There is equal parts good NR's and bad NR's as well as good R's and bad R's. I report both when I see violations. This spring, I ran into a lot of NR's and had zero problems. Even let them know where some birds where at and everything was great. Hell, even last weekend, I was following some birds to a field and drove up on some guys from MN. We talked for a bit and I told them I will scout somewhere else just to avoid too much competition.

I was watching a field fill up with birds, that I had planned on hunting the next morning, and a group of resident kids, pulled up and asked what I was doing.
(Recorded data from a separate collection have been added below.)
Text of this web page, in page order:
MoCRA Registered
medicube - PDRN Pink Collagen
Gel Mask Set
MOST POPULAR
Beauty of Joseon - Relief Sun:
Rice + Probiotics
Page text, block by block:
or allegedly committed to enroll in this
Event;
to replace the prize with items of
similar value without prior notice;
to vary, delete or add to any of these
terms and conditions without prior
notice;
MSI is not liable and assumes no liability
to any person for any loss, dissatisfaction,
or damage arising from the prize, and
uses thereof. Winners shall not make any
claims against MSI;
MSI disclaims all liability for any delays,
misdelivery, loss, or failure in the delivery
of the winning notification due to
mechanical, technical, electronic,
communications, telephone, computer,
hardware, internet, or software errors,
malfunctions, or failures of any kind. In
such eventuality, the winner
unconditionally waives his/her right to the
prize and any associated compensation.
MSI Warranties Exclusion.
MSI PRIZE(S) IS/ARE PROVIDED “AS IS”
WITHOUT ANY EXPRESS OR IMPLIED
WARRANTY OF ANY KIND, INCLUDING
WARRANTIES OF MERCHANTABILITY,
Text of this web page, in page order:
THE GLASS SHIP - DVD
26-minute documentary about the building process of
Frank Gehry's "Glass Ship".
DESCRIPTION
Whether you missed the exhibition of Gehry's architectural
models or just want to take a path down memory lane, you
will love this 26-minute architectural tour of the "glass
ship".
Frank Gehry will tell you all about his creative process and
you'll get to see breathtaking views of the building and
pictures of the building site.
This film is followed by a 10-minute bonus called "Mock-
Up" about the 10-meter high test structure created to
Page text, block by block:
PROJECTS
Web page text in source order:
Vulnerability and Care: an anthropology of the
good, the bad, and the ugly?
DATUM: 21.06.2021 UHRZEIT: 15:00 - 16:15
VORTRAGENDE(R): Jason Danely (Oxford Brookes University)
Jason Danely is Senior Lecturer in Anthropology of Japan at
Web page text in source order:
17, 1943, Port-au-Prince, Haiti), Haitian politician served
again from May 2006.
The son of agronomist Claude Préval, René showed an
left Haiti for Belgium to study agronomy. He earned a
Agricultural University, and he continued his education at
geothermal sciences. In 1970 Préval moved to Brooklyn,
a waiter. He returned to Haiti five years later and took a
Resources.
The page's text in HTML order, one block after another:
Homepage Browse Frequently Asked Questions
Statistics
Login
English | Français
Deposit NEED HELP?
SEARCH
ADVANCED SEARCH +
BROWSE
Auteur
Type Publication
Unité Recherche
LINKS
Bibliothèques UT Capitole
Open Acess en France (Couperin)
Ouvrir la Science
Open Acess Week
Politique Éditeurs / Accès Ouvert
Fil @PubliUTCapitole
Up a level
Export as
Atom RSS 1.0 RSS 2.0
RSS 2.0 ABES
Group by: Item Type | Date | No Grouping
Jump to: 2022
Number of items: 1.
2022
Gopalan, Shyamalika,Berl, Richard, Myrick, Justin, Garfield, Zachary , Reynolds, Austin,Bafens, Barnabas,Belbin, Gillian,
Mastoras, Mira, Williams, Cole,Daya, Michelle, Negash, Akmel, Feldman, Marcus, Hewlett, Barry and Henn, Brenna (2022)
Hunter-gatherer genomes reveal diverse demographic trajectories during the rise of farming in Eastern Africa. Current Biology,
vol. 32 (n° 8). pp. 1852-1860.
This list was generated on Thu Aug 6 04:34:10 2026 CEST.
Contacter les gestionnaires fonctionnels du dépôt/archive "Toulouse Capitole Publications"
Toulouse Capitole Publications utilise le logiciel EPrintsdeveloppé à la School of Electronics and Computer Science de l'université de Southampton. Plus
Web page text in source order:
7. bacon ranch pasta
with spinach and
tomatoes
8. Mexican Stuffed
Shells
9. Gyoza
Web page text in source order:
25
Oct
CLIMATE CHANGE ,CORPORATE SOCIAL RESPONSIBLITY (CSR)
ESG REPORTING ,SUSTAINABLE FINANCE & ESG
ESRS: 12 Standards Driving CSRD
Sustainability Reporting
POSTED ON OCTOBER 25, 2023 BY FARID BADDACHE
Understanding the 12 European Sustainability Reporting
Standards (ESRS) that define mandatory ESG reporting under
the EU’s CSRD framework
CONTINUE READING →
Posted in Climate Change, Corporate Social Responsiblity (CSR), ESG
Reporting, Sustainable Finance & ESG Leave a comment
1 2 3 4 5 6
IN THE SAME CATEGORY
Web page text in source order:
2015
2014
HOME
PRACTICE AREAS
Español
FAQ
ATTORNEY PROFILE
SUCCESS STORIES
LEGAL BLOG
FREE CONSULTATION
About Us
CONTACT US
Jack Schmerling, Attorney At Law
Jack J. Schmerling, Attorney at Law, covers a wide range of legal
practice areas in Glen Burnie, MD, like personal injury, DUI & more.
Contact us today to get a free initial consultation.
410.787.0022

I said I was watching the birds so I can figure out where to setup and hid the pickup. The said no your not going to hunt tomorrow because we are going to jump it. They proceeded to walk right out in the field, hardly get 5 yards into the field and the birds left. They continued to do that rest of the weekend, and never ended up with any birds.

I have zero problems with people hunting, until they start leaving garbage, digging pits without asking and not filling them back in, rutting up fields, and leaving carcasses all over. Deer season is the worst. just about every Tom, Dick, and Harry from town, drive out a few miles and throw their carcasses out. Animals drag them out in the fields and that leaves a good chance for a tire to find them. I spend a lot of time cleaning up road ditches from people from town throwing stuff out. Beds, freezers, cinder blocks, fridges, TV's, you name it.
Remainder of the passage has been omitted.